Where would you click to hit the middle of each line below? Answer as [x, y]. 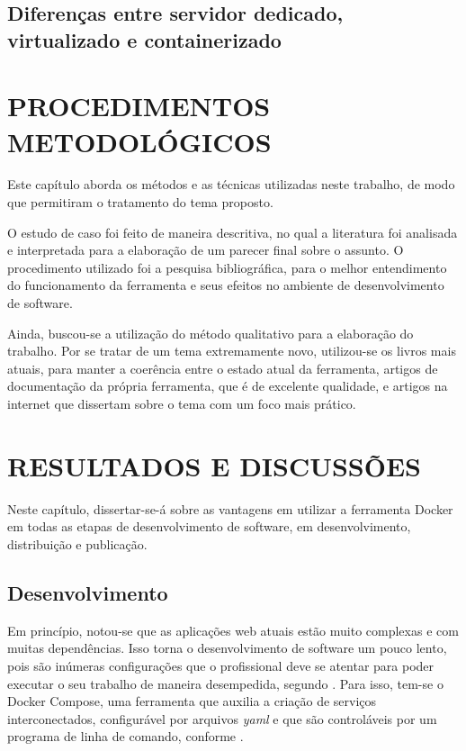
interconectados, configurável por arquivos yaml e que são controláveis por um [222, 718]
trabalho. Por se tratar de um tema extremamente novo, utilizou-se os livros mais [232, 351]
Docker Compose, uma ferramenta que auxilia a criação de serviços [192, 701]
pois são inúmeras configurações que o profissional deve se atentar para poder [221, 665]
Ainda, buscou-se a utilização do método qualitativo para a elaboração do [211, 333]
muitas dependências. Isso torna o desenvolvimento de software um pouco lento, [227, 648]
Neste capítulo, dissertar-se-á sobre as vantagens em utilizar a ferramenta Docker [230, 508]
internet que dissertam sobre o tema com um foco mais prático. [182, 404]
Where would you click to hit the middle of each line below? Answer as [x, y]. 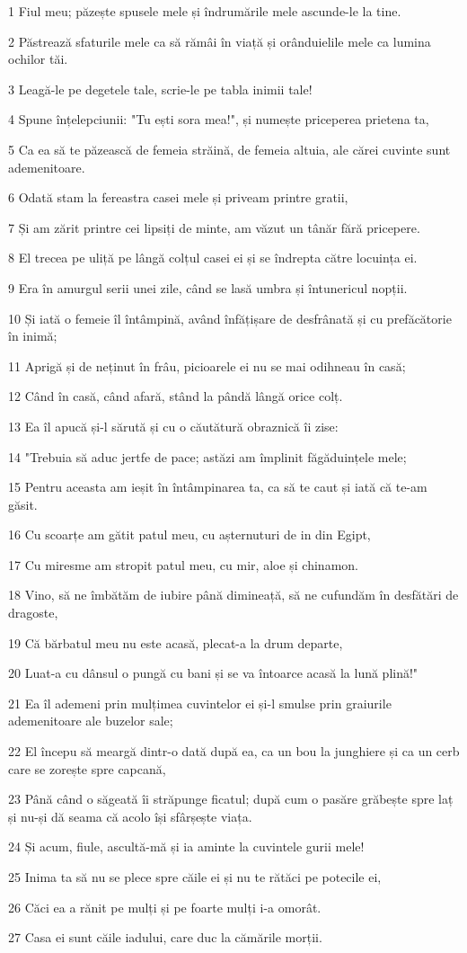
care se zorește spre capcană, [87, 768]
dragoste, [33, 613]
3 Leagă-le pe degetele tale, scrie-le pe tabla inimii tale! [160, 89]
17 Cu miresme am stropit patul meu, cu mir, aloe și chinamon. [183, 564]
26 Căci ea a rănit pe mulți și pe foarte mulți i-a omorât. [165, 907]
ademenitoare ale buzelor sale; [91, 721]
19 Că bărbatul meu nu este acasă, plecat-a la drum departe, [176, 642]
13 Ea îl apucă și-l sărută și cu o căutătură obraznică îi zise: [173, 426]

┄┄┄┄┄┄┄┄┄┄┄┄┄┄┄┄┄┄┄┄

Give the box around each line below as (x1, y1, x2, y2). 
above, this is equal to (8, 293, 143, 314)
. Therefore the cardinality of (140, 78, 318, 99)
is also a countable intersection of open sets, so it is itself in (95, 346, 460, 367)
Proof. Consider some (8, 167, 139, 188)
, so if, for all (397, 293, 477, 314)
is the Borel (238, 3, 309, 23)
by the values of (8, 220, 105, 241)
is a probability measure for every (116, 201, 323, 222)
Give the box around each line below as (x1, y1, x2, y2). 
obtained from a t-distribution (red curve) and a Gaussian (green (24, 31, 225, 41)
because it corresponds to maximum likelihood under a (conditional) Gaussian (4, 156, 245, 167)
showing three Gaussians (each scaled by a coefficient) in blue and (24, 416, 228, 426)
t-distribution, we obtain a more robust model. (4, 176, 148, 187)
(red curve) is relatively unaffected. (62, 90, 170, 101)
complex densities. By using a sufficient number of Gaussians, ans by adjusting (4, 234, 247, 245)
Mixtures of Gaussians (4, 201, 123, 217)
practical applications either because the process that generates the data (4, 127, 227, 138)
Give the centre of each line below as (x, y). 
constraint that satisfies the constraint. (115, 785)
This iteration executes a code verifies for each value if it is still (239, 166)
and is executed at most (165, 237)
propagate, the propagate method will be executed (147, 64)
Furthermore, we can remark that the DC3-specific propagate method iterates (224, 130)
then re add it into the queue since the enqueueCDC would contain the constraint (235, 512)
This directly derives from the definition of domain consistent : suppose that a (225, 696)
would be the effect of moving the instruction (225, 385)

┄┄┄┄┄┄┄┄┄┄┄┄┄┄┄┄┄┄┄┄

• _TASK TO COMPLETE_
Please give back, exactly as it stands above, the stretch from the line with "Give the centre" through the line with "would be the", and no line outside it.

• _RESPONSE AREA_
Give the centre of each line below as (x, y). 
constraint that satisfies the constraint. (115, 785)
This iteration executes a code verifies for each value if it is still (239, 166)
and is executed at most (165, 237)
propagate, the propagate method will be executed (147, 64)
Furthermore, we can remark that the DC3-specific propagate method iterates (224, 130)
then re add it into the queue since the enqueueCDC would contain the constraint (235, 512)
This directly derives from the definition of domain consistent : suppose that a (225, 696)
would be the effect of moving the instruction (225, 385)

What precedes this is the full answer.